Tarzan the Magnificent is a book by American writer Edgar Rice Burroughs, the twenty-first in his series of twenty-four books about the title character Tarzan. It was originally published as two separate stories serialized in different pulp magazines; "Tarzan and the Magic Men" in Argosy from September to October, 1936, and "Tarzan and the Elephant Men" in Blue Book from November 1937 to January 1938. The two stories were combined under the title Tarzan the Magnificent in the first book edition, published in 1939 by Edgar Rice Burroughs, Inc. In order of writing, the book follows Tarzan's Quest and precedes Tarzan and the Forbidden City. In order of book publication it falls between the latter and Tarzan and the Foreign Legion.  The novel's plot bears no relation to that of the 1960 film of the same title.

Plot summary

Tarzan encounters a lost race with uncanny mental powers, after which he revisits the lost cities of Cathne and Athne, previously encountered in the earlier novel Tarzan and the City of Gold.

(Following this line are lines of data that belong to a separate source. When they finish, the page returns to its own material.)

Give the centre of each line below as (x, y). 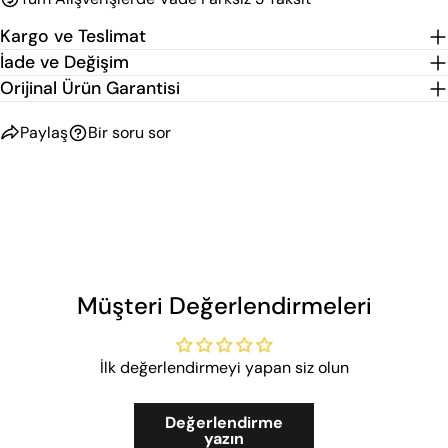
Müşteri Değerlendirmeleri (224, 305)
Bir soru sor (129, 133)
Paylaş (44, 133)
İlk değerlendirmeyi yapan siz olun (224, 367)
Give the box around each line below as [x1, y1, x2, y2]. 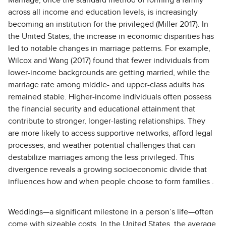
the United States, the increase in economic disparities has [8, 32, 214, 40]
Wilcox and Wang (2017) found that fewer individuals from [8, 56, 209, 65]
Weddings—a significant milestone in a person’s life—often [8, 208, 213, 216]
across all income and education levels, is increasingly [8, 8, 198, 16]
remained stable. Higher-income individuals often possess [8, 93, 211, 101]
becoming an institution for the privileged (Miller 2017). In [8, 20, 208, 28]
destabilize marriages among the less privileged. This [8, 153, 194, 161]
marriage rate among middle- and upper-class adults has [8, 81, 204, 89]
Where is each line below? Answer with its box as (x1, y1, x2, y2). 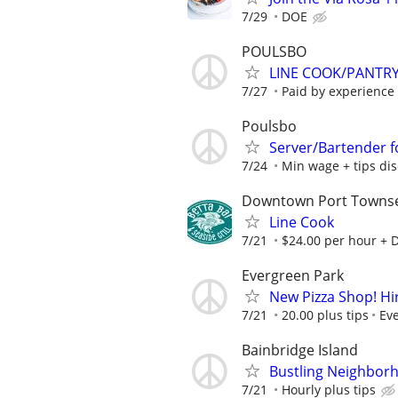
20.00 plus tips (282, 306, 369, 324)
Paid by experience (282, 82, 394, 99)
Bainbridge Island (242, 340, 358, 361)
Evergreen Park (242, 266, 344, 286)
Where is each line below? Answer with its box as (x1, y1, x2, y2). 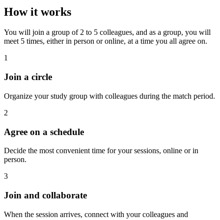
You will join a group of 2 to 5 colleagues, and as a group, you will (4, 28, 211, 37)
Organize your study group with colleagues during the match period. (4, 91, 215, 100)
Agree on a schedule (4, 126, 84, 137)
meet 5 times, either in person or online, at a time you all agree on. (4, 37, 207, 46)
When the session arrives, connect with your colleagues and (4, 210, 188, 219)
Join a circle (4, 72, 52, 82)
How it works (4, 5, 71, 18)
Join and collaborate (4, 190, 87, 201)
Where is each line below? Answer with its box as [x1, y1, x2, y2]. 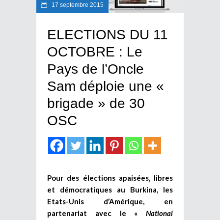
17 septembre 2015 [50, 1, 104, 8]
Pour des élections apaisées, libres [47, 173, 173, 182]
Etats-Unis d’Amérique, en [47, 196, 173, 206]
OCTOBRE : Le [47, 44, 142, 59]
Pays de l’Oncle [47, 61, 144, 77]
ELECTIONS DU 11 [47, 27, 168, 42]
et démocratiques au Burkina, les [47, 185, 173, 194]
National [146, 208, 173, 218]
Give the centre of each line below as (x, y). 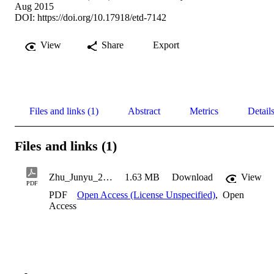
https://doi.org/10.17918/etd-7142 (102, 18)
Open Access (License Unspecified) (146, 195)
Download (192, 177)
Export (166, 45)
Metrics (204, 111)
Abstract (144, 111)
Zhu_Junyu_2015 (108, 177)
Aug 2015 (34, 7)
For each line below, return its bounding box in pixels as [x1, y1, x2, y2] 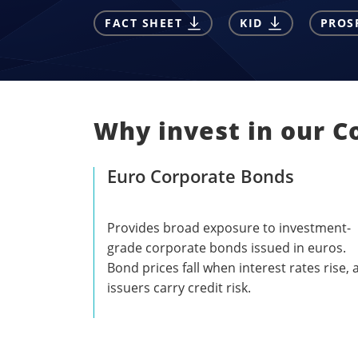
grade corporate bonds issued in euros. [107, 238, 346, 257]
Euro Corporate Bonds [107, 163, 294, 188]
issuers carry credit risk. [107, 278, 251, 296]
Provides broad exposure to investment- [107, 218, 351, 237]
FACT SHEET [105, 15, 182, 31]
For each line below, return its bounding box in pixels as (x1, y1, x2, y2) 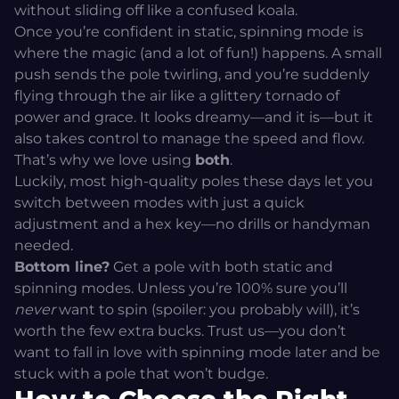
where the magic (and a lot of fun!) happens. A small (14, 45, 382, 62)
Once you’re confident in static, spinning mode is (14, 23, 363, 41)
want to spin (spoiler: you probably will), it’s (55, 301, 360, 319)
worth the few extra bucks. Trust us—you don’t (14, 322, 346, 340)
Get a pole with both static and (110, 258, 333, 276)
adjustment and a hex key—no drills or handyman (14, 216, 370, 233)
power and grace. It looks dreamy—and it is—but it (14, 109, 373, 126)
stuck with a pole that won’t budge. (14, 365, 268, 383)
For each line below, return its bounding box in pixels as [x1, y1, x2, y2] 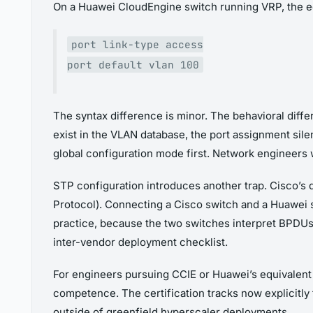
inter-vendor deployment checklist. [53, 235, 228, 249]
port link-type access [71, 38, 203, 52]
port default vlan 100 [67, 58, 199, 72]
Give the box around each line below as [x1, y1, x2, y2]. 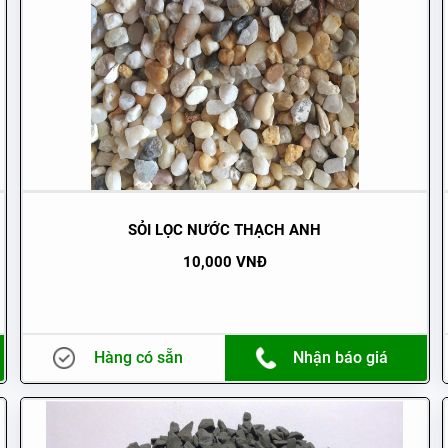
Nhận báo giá [293, 348, 389, 368]
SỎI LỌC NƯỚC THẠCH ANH [128, 221, 322, 240]
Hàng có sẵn [94, 348, 184, 368]
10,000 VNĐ [182, 253, 267, 272]
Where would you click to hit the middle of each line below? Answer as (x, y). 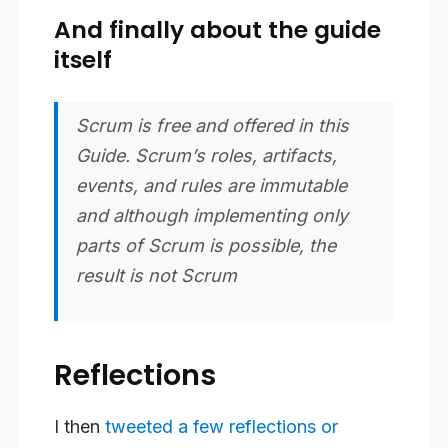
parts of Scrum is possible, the (206, 245)
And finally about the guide (217, 29)
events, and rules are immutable (211, 185)
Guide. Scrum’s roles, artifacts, (206, 155)
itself (83, 59)
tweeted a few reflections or (221, 427)
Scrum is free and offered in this (212, 125)
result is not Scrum (156, 275)
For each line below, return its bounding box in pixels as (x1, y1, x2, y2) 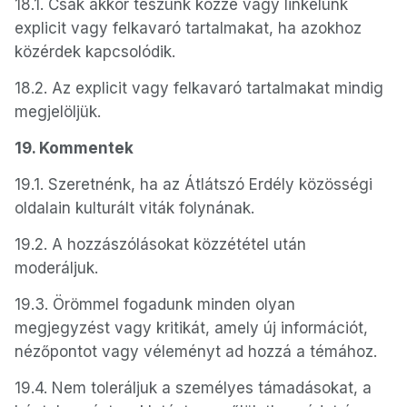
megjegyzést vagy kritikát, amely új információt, (15, 319, 368, 337)
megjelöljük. (15, 103, 101, 121)
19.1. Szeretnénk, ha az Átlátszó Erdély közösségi (15, 175, 372, 194)
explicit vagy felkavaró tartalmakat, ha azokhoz (15, 19, 362, 37)
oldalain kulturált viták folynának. (15, 199, 254, 217)
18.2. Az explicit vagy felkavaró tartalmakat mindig (15, 79, 383, 97)
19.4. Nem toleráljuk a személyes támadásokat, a (15, 379, 372, 397)
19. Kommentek (15, 139, 134, 157)
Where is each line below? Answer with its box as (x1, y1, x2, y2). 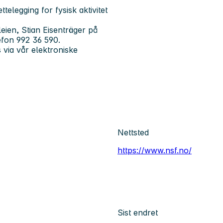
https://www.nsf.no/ (117, 145, 192, 156)
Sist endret (117, 207, 158, 218)
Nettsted (117, 127, 149, 138)
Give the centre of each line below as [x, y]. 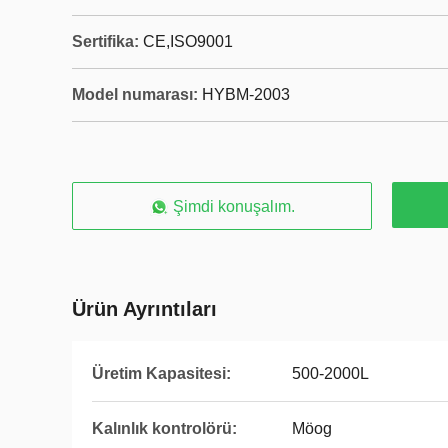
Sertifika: [105, 41]
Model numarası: [135, 94]
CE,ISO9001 [188, 41]
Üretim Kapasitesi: [161, 373]
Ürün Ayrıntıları [144, 309]
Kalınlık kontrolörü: [164, 428]
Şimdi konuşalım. [234, 206]
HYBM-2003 [246, 94]
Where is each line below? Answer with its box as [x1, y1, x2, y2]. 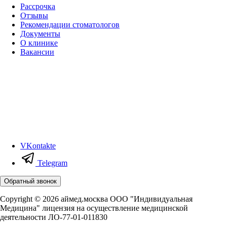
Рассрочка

As usual, he is backed up by Chief Muviro and his faithful Waziri warriors.

Sources

External links
 
  ERBzine.com Illustrated Bibliography entry for Edgar Rice Burroughs' Tarzan the Magnificent
 Edgar Rice Burroughs Summary Project page for Tarzan the Magnificent
 Text of the novel at Project Gutenberg Australia

1939 short story collections
Fantasy short story collections
Tarzan novels by Edgar Rice Burroughs
Short story collections by Edgar Rice Burroughs
Novels first published in serial form
Works originally published in Blue Book (magazine)
Works originally published in Argosy (magazine)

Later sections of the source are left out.